A former University of Hawaii at Hilo basketball player was sentenced Thursday to 15 months in federal prison for masterminding a mortgage fraud scheme.
A former University of Hawaii at Hilo basketball player was sentenced Thursday to 15 months in federal prison for masterminding a mortgage fraud scheme.
Honolulu U.S. District Judge Leslie Kobayashi also sentenced 48-year-old William “J.J.” Vroom of Poway, California, to five years supervised release, the federal equivalent of probation.
Vroom, a Maui native who was a reserve guard for the Vulcans in the late 1980s, owned and operated a mortgage brokerage and investment firm in San Diego called Alii Financial Corp. Vroom and two other co-defendants, 58-year-old Sonya Evans of Honolulu and 53-year-old Janice Ganitano of Pearl City, Oahu, pleaded guilty to mortgage fraud charges involving a home owned by Ganitano’s elderly mother, who suffers from dementia.

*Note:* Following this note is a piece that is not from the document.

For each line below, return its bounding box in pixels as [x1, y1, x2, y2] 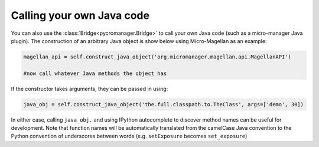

Under Vroom’s direction, Ganitano applied for a $247,000 mortgage loan from Eastern Savings Bank of Maryland, falsely stating the home was a rental property with an occupant, when it was in fact her mother’s residence. Evans signed a false statement that the home was being leased by Ganitano’s mother to her mother.
The bank deposited $244,000 in an escrow account controlled by Vroom. Documents state Vroom took $223,000, while Ganitano received $18,000 and Evans, $3,000.
Vroom lied to Ganitano, telling her he’d put the $223,000 into an investment program to make payments on the new mortgage on the mother’s home. The investment never occurred.
Evans was sentenced to one day in federal prison, two years of supervised release and 50 hours community service. Ganitano was sentenced to six months in federal prison and five years supervised release.
Vroom faced a possible 30-year prison term.